The only reason for the yellow is for realism right?  If I were to shut the air shutter all the way and made the flame blue it wouldn't hurt the stove any, right?

Thoughts please.


----------



## DAKSY (Jan 8, 2009)

Hey, trafick,
So we were sitting in the living room last night and the gas stove (Jotul Allagash) comes on.  Of course the flame is blue which it always is on start up and as the stove gets warmer it changes to blue/yellow.  The wife says "I wish it would stay blue".  So it got me to thinking.  If momma likes it blue, couldn't I just shut the air shutter all the way off and have a blue flame?  From what I've read here the stove would be more efficient.

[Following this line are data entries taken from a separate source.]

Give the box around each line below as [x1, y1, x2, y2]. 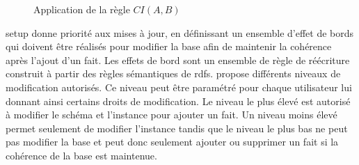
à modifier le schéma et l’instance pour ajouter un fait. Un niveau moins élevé [6, 107, 337, 122]
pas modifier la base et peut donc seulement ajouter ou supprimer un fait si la [6, 134, 339, 149]
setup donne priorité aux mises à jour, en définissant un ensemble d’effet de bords [6, 25, 354, 40]
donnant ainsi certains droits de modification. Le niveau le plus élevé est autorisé [6, 93, 351, 108]
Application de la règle [33, 2, 130, 16]
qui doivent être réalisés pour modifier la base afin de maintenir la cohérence [6, 39, 332, 54]
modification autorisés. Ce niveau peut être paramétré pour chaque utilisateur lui [6, 79, 352, 94]
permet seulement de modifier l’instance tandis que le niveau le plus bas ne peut [6, 120, 348, 135]
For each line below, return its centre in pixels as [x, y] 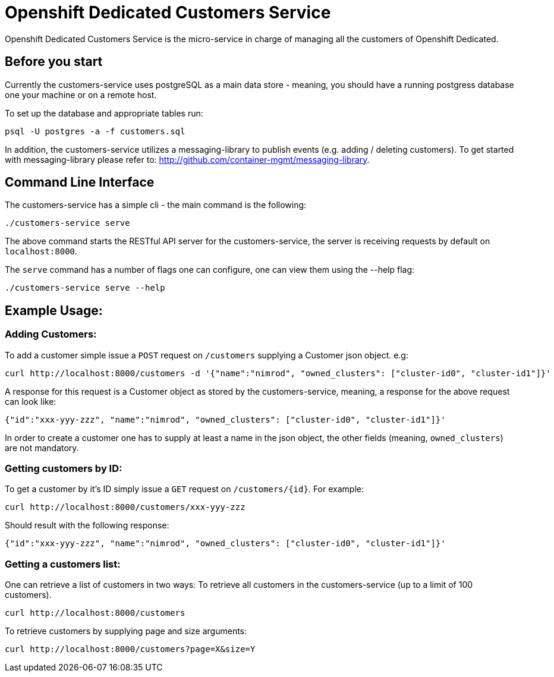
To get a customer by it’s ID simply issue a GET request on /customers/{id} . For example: [184, 489]
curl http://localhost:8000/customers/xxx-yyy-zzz [125, 507]
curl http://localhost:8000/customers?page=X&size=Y [130, 649]
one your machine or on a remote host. [81, 95]
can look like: [31, 401]
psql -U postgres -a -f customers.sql [95, 131]
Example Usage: [54, 310]
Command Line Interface [80, 182]
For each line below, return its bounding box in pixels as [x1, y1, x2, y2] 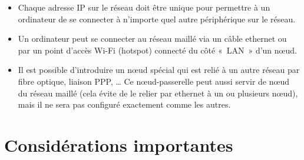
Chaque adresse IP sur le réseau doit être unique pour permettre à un [18, 1, 270, 13]
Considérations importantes [4, 132, 233, 156]
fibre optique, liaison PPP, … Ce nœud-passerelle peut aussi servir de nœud [18, 75, 289, 87]
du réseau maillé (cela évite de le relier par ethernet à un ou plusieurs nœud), [18, 86, 298, 99]
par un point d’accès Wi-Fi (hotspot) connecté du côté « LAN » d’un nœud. [18, 44, 297, 56]
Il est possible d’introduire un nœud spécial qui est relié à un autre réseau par [18, 64, 300, 76]
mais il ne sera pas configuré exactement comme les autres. [18, 98, 231, 111]
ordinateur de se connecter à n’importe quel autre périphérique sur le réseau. [18, 12, 296, 25]
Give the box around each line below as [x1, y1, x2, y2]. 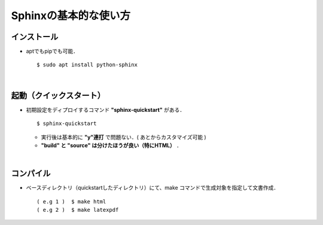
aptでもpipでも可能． [26, 48, 79, 55]
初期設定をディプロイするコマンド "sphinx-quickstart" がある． [26, 106, 185, 113]
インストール [11, 32, 59, 42]
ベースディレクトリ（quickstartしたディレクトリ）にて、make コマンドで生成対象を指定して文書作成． [26, 184, 279, 191]
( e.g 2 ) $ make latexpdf [36, 206, 119, 213]
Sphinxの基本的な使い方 [11, 9, 131, 22]
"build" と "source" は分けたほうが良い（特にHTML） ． [41, 141, 182, 149]
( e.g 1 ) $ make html [36, 198, 106, 205]
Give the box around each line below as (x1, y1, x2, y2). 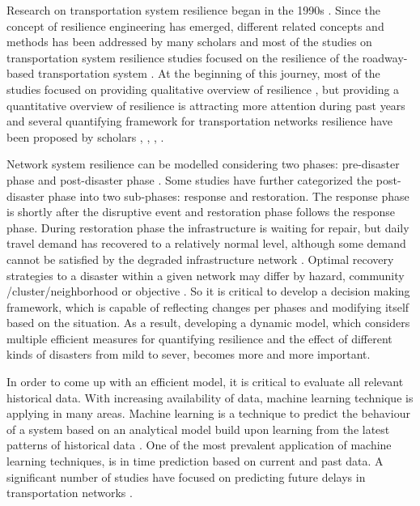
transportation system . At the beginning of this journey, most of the (37, 65, 380, 82)
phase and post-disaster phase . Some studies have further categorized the (6, 171, 373, 188)
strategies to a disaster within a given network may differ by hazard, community (6, 266, 405, 283)
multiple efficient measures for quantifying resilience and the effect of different (6, 330, 392, 347)
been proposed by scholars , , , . (6, 128, 164, 145)
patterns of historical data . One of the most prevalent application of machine (6, 436, 392, 453)
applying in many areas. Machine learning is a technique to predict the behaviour (6, 405, 410, 422)
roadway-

Well, you're gonna be pissed if ya do THAT! Closing the air shutter is EXACTLY the OPPOSITE of what you wanna do...
Closing it will cause sooting ALL OVER THE PLACE! Glass, logs, firebox, vent & even your house siding - if you have a horizontal vent cap...
OPEN THE AIR SHUTTER!

The only reason for the yellow is for realism right?

That is correct.

If I were to shut the air shutter all the way and made the flame blue it wouldn't hurt the stove any, right?

NO...Like I said OPEN the air shutter...it'll be more efficient & it'll work just fine!

Thoughts please.[/quote]


----------



## potter (Jan 8, 2009)

blue means adequate air, yellow means inadequate air for complete combustion.


----------



## Adios Pantalones (Jan 8, 2009)

Ya- it's easy to remember if you think back to blue flames being hotter: it's because more fuel is burning (has enough air).


----------



## trafick (Jan 8, 2009)

Once again you guy's are right, I should have said OPEN the air shutter.  Ok so change all the shuts to opens in the above post.  Thanks all!


----------